• **TASK PROMPT**
The string "have" may appear in lines of the data; report how many lines contain it, with no other output.

Dataset records
----------

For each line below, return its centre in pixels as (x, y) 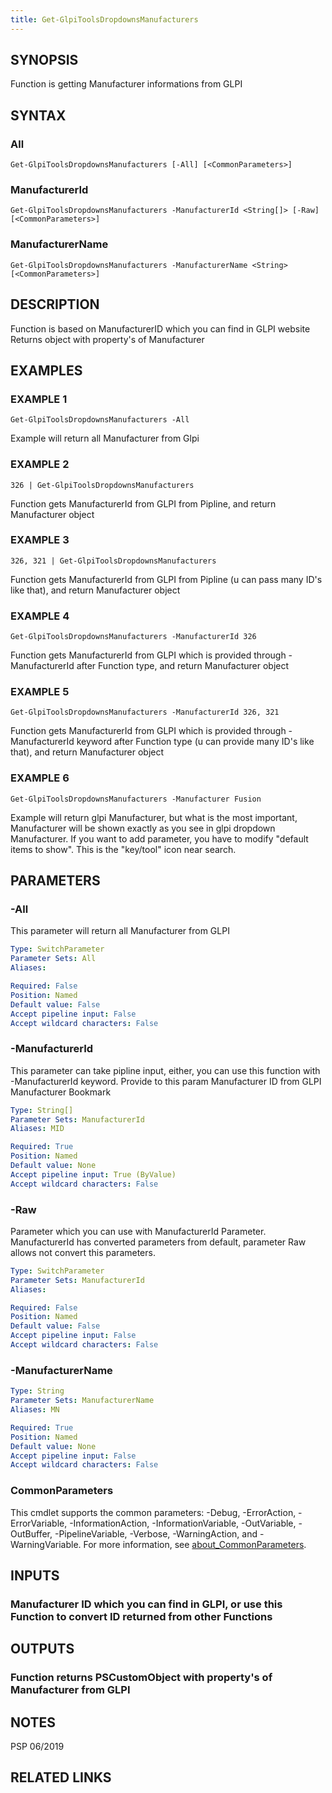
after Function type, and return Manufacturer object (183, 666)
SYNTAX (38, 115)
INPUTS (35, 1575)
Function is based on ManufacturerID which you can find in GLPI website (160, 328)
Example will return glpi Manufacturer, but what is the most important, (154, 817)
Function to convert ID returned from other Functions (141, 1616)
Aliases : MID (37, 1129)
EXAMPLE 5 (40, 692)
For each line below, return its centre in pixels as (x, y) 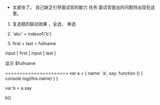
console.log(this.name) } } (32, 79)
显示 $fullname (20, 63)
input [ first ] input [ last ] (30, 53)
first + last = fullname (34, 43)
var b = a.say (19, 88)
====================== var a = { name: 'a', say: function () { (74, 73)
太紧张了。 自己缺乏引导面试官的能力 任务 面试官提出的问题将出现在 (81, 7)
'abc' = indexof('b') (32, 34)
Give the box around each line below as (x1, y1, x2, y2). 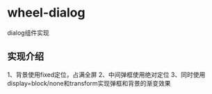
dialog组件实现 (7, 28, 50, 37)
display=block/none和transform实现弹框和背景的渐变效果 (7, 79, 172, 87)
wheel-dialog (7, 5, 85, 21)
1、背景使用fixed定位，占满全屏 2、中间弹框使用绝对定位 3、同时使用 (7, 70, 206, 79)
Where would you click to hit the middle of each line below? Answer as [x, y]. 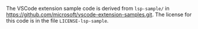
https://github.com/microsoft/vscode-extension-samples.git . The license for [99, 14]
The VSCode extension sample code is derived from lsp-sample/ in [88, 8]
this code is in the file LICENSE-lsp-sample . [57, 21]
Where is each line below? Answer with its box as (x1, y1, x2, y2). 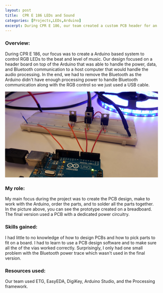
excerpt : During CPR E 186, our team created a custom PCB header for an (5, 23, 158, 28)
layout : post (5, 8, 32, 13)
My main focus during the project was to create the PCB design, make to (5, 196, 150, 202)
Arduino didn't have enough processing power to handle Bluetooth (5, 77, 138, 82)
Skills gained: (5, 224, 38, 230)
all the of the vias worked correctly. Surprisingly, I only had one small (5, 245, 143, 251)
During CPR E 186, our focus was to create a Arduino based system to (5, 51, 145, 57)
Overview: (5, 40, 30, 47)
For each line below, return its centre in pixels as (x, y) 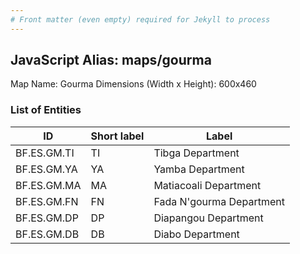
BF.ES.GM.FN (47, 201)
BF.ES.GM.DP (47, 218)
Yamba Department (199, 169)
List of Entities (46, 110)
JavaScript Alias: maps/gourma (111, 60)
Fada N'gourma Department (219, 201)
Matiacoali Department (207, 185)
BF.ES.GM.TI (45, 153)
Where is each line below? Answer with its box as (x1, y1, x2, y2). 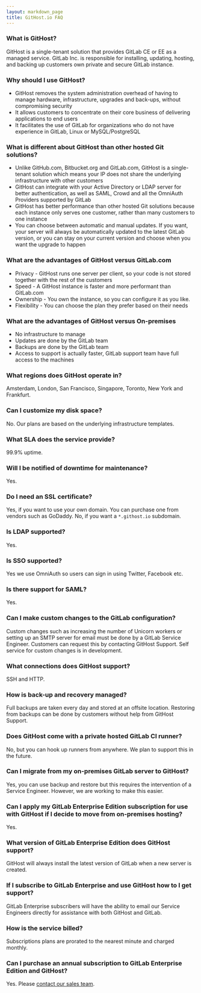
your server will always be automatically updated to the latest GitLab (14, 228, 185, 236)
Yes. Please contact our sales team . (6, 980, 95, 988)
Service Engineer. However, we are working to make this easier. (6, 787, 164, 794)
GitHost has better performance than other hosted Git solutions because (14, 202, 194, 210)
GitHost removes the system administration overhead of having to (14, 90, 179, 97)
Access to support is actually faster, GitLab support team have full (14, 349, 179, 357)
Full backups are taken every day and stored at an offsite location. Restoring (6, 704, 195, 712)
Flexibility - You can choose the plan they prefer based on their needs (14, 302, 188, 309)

----------

• **RESPONSE AREA**
2